Kurz danach fährt Elli Schaewe auf Umwegen zu Charlottes Schwester Gertrud. Sie verbrennen alles Schriftgut. Danach begibt sich Gertrud sofort zu Schwester Annemarie, in deren Wohnung sich eine Kassette der Operativen Leitung befindet. Beide Schwestern bringen sie zu einer entfernten Verwandten. Dieser gehört an der Friedländer Straße direkt hinter der Friedhofsmauer in Berlin-Adlershof ein Garten. Dort wickeln sie die Kassette in Ölpapier und vergraben sie beim Vorbau der Sommerlaube.
Während dieser Zeit besucht Elli ihre Schwägerin in der Nervenheilanstalt.
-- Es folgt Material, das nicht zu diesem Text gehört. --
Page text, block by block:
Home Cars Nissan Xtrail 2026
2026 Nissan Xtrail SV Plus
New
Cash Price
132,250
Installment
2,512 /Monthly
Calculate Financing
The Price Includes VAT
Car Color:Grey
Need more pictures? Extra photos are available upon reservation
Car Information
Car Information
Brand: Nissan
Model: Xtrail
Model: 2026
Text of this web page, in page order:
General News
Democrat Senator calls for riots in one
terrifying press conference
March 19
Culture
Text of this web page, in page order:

Charlotte bittet dringend, aus ihrer Abstellkammer die Aktentasche hinter der Kartoffelkiste und die Kassette unter den Dielen zu bergen und sicher zu verwahren. Außerdem soll Elli von verschiedenen Telefonzellen aus Genossen anrufen und sagen: „Der Koffer ist verlorengegangen.“ Dazu muß sie vier Fernsprechnummern auswendig lernen. Es gelingt ihr, diesen Auftrag noch am selben Tag zu erfüllen. Die Genossen sind gewarnt!
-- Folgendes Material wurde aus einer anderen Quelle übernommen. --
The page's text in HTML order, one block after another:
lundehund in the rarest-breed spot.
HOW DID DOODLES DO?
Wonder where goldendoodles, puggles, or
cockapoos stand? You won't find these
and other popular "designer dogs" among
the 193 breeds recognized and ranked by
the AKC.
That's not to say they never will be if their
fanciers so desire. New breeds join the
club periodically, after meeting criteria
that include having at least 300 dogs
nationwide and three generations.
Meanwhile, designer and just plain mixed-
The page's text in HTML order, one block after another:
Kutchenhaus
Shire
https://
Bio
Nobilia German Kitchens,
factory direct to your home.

Charlottes Sohn Gerd kommt nach einigen Wochen frei. Im März 1943 steigt der 16jährige Klempnerlehrling in Arbeitskleidung leise bis zur 4. Etage des Hauses, in dem er bis Januar mit seinen Eltern gewohnt hat, hinauf. Ihn sichern die mit Pistolen bewaffneten Walter Schaewe und Wilhelm Weidhöner. Es gelingt Gerd, in ihre Abstellkammer, einen stillgelegten Fahrstuhl, lautlos einzudringen. Die Aktentasche fehlt. Vorsichtig schiebt der Junge die Kartoffelkiste zur Seite, hebt die Dielen hoch, birgt die Kassette, wickelt sie in seine Arbeitsjacke und verläßt unbemerkt das Haus. Danach fährt er mit U-, S- und Straßenbahn kreuz und quer durch Berlin, bevor er sich in Schaewes Wohnung wagt, die nun auch sein Zuhause ist. Sie entscheiden, die Kassette aufzubrechen. Diese enthält Dokumente, Stempel und 15 000 Reichsmark. Das Geld verwahrt Walter sicher, Dokumente und Stempel vernichtet er.
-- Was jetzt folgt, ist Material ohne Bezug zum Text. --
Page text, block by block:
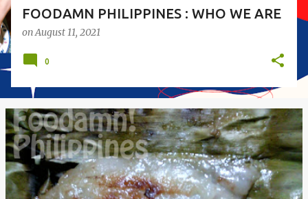
FOODAMN PHILIPPINES : WHO WE ARE
onAugust 11, 2021
0
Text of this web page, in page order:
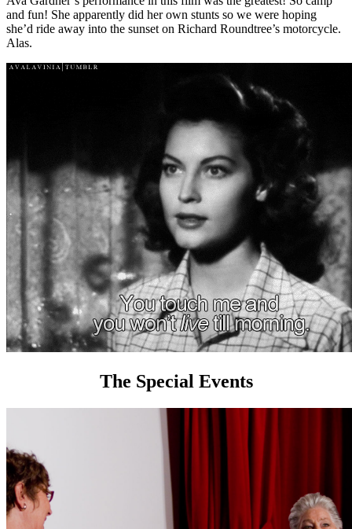
and fun! She apparently did her own stunts so we were hoping
she’d ride away into the sunset on Richard Roundtree’s motorcycle.
Alas.
The Special Events
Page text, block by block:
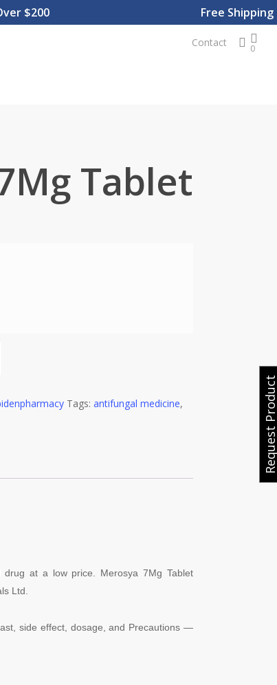
$200 Free Shipping
Contact 0
Tablet
Tags: antifungal medicine,
drug at a low price. Merosya 7Mg Tablet
Ltd.
side effect, dosage, and Precautions —
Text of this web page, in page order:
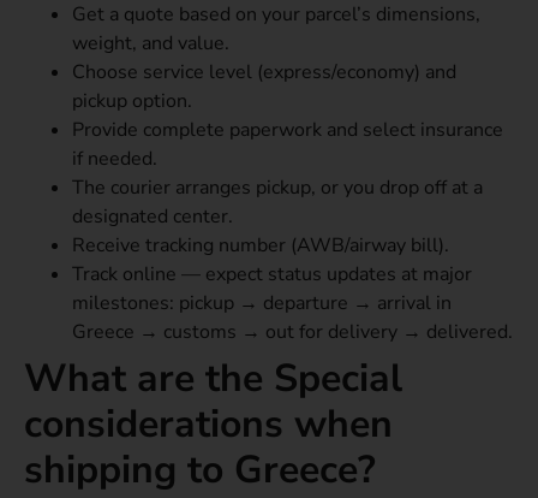
Get a quote based on your parcel’s dimensions,
weight, and value.
Choose service level (express/economy) and
pickup option.
Provide complete paperwork and select insurance
if needed.
The courier arranges pickup, or you drop off at a
designated center.
Receive tracking number (AWB/airway bill).
Track online — expect status updates at major
milestones: pickup → departure → arrival in
Greece → customs → out for delivery → delivered.
What are the Special
considerations when
shipping to Greece?

Am 17. Februar wird auch Charlotte verhaftet. Der faschistische „Volksgerichtshof“ verurteilt sie und Erich Garske am 9. November 1943 zum Tode. Erich wird am 13. Dezember, Charlotte drei Tage später hingerichtet. Am 14. Juli 1944 ermorden die Faschisten auch Wilhelm Knöchel („Paul“).
Am 26. Juni 1945 sind Charlottes Schwestern Annemarie und Gertrud dabei, als ein Offizier in der Uniform der Roten Armee im Kleingarten an der Adlershofer Friedhofsmauer eine Kassette ausgräbt. Es ist Arthur, Wilhelm Piecks Sohn. Das Fundstück enthält 24 900 Reichsmark, die noch gültige Währung, und drei Dokumente, wie Arthur Pieck bescheinigt. Walter und Elli Schaewe übergeben die 15 000 RM aus Charlottes Kassette an Wilhelm Pieck.
In der DDR trugen zahlreiche Kollektive und Einrichtungen den Ehrennamen dieser aufrechten Kommunisten und Kämpfer für ein sozialistisches Deutschland.